(Problem)
Only the lines from the top of the data through the one with "Provide the code" are to be written out, each exactly as it stands.

(Supplied records)
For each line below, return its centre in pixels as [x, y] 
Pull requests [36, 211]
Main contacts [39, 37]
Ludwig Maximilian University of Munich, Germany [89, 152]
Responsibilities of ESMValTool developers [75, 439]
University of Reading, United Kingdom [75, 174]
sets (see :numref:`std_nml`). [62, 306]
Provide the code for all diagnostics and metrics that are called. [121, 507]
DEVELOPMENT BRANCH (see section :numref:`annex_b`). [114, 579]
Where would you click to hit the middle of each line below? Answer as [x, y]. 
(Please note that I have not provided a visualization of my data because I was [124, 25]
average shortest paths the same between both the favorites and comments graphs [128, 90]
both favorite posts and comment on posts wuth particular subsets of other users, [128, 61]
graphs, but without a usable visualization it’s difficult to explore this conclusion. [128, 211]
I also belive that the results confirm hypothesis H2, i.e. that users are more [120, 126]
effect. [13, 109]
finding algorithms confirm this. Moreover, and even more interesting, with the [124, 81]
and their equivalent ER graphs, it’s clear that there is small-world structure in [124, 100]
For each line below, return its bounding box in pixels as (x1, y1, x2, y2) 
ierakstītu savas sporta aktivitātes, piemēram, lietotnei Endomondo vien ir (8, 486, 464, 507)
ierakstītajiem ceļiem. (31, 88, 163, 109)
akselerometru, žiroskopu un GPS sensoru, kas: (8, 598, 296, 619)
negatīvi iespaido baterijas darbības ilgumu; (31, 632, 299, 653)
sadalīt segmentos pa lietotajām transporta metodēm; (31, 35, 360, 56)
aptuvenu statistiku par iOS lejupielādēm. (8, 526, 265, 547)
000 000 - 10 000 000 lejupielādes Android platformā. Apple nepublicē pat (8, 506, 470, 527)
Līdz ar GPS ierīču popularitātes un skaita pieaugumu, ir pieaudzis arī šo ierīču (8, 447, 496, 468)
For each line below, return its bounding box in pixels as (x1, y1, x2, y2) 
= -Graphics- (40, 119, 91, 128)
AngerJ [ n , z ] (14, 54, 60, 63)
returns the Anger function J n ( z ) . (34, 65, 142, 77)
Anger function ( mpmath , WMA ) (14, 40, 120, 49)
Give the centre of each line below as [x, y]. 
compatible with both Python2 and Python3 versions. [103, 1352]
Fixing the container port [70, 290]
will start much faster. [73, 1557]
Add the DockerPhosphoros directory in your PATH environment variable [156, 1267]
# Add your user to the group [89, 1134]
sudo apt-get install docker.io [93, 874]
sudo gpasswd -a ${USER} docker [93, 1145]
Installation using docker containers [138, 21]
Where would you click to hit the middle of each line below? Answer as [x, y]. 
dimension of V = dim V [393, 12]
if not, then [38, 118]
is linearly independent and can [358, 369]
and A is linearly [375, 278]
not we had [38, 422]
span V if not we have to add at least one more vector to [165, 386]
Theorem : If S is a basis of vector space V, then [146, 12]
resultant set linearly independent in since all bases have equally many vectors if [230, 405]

(Response to this exercise)
For each line below, return its centre in pixels as [x, y] 
Pull requests [36, 211]
Main contacts [39, 37]
Ludwig Maximilian University of Munich, Germany [89, 152]
Responsibilities of ESMValTool developers [75, 439]
University of Reading, United Kingdom [75, 174]
sets (see :numref:`std_nml`). [62, 306]
Provide the code for all diagnostics and metrics that are called. [121, 507]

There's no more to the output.